Three photographers recently passed away, and I don’t think any one of them was a household name. But they were provocative, extraordinary, and celebrated in their individual niches.
David Hamilton was first established as a British photographer, who gained fame by posing young women in various forms of dehabille, and in a style that became known as the Hamilton blur. Critics condemned him as a pornographer, referring to his images as “soft-core artsploitation”. He often found his models on the beaches of Southern France. And because of his renown, parents permitted him to photograph their children. His admirers compared his work to the French painters of the 17th and 18th centuries, such as Watteau and Fragonard. He studied architecture prior to a career in fashion photography, and later became art director at the Printemps department store in Paris.

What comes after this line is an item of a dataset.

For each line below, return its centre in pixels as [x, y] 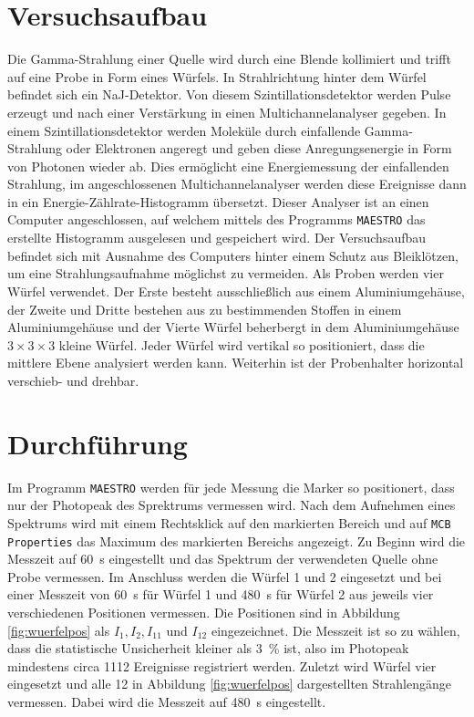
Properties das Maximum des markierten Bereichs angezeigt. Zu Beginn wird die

William Christenberry was known for his photographs of poor, rural Alabama. His photographs made him one of the most respected and influential artists of the modern South, often depicting ruined buildings, rusted cars and unruly vegetation. He did not include people. What distinguishes his work is that he used a 3-by-5 inch Kodak Brownie camera, a Christmas gift he received when he was 8 years old! (Although he used a large format camera for some photos, he always returned to his Brownie.) And he took his film to a drugstore to be developed! His work was influenced by Walker Evans and James Agee, whose collaboration produced “Let Us Now Praise Famous Men,” based on their trip to Hale County, Alabama. He eventually became close friends with Evans. In later years, he taught at the Corcoran School in Washington, D.C. His images have been published in several books, and are featured in the Corcoran Gallery (now part of the National Gallery of Art), the Smithsonian American Art Museum, and the Whitney Museum of Art. A new exhibition of his photographs will open on December 9 at the Maryland Institute College of Art in Baltimore.
Rodney Smith is described as a “whimsical photographer.” You must Google his name and scroll though his Magritte-like images. His subjects are posed in imaginative ways, using props such as umbrellas, bowler hats, and binoculars. Or they are poised ready to leap from tall buildings or an airplane wing. One of his iconic photographs shows an elegantly dressed couple kissing on top of a taxicab stopped in an Upper Manhattan traffic jam. Another anomaly, attributed to his photographic style, is that he did not use artificial light and refused to ask his subjects to smile.
These photographers, perhaps not well-known, captured their images skillfully and with ingenuity, exhibiting a style unique to their personal interests and artistry. It is worth a stroll through their galleries.